Por certo desdobram-se da produção pictórica da artista, mas como um calculado contraponto à sobriedade silenciosa das figurações nas pinturas. Entre tapeçarias e estandartes, eles são composições vibrantes, ricas em materiais e detalhes, nada a ver com quilts ou retalhos. A partir de uma imagem impressa em tela de cetim branco, os bordados são superfícies acumulativas, meio magmáticas, serpenteadas e modeladas como um relevo. Um trabalho artesanal com tecidos, linhas e outros materiais, que conta com a colaboração de uma bordadeira – a mão que executa o trabalho não é a de Palma – conforme um acordo entre as artistas. São colagens mimetizando uma pintura dinâmica, com camadas de transparências, amontoados de matéria, luzes e sombras, num comentário ambíguo, meio extravagante, talvez, mas nunca uma paródia; são estridentes, vistosos, sem ser carnavalescos ou frívolos. Remetem à tradição das naturezas-mortas, das tapeçarias, jacquards, brocados, com flores, frutas, caça e pesca usados em decoração, dos panneaux teatrais, dos estandartes das fêtes galantes e das festas populares também. Somam-se ao conjunto da obra como mais uma estratégia para pensar e manter em movimento a pintura e o seu caráter sedutor, envolvente, sua possibilidade de produzir ainda beleza e estranhamento.

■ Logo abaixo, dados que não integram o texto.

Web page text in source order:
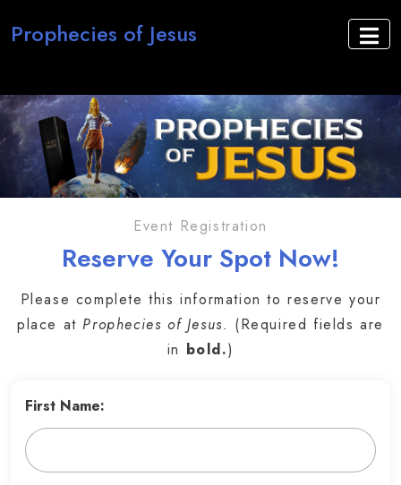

Encerram a exposição um grupo de fotografias. Assim como as aquarelas em que formas orgânicas híbridas, delicadas e solitárias pousam sobre o papel, como numa prancha de botânica ou zoologia, as fotografias evocam certas naturezas-mortas mais sóbrias e inquietantes na tradição da pintura, particularmente dos Países Baixos. Fazem parte de um processo de reflexão, são como rascunhos, pequenos ensaios sobre forma, desenho, cor, textura. Algo precioso, íntimo, afeito à prática dos pintores como os cadernos de anotações. Entretanto, ao contrário da combinatória de elementos virtuais para gerar a imagem original da pintura no computador, Palma utiliza elementos materiais, modelos naturais — a mão da artista coletando restos do mundo —, com um procedimento mais especulativo e casual nas composições.

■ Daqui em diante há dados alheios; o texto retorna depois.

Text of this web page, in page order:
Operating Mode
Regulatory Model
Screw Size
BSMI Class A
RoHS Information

Sobre uma massa de detritos de um aspirador de pó, uma matéria densa, monocromática, acidentada, a artista dispõe flores, frutas, conchas, caramujos, folhas secas, gravetos, fragmentos de ossos em composições bastante simples, mas de grande efeito visual e, eventualmente, metafórico. A estranha objetividade das imagens, com referentes tão explícitos, está permeada por sugestões de passagem do tempo, degradação da matéria, transitoriedade da beleza, erotismo, morte. 

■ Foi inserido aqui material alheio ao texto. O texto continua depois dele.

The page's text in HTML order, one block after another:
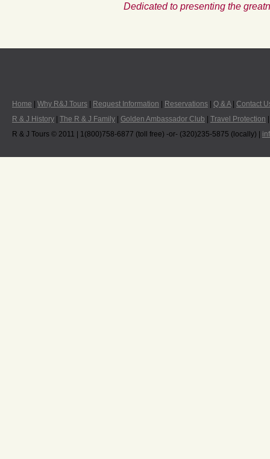
Dedicated to presenting the
Home Why R&J Tours Request Information Reservations Q & A| Contact
R & J History
The R & J Family Golden Ambassador Club Travel Protection
R & J Tours © 2011 | 1(800)758-6877 (toll free) -or- (320)235-5875 (locally) |
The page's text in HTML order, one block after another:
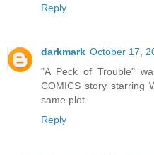
Reply
darkmark October 17,
"A Peck of Trouble"
COMICS story starring
same plot.
Reply

A pintura de Mariana Palma nasce de um espírito colecionista e acumulador, de um olhar atento a todo e qualquer detalhe do mundo ao seu redor. Produz imagens luxuriantes, formas opulentas, uma beleza voluptuosa e insinuante, determinadamente femininas. De um lado sua produção representa, neste momento em que a pintura é mais percebida como manifestação cultural que artística, um engajamento no prazer do processo, no compromisso com a pintura enquanto experiência, linguagem, conhecimento, memória; a pintura como verbo para exprimir ação, processo, desejo, ocorrência. De outro, a artista procura instalar a pintura como um dispositivo de resistência, marcando para ela um lugar disruptivo na visualidade contemporânea, no sentido de interromper, suspender, a normalidade da narrativa banal e sem fim do scroll nas redes sociais. Quer resgatar a experiência da contemplação, o silêncio. Propõe olhar os trabalhos, fechar os olhos, imaginar. E justamente para isso, eles não têm títulos.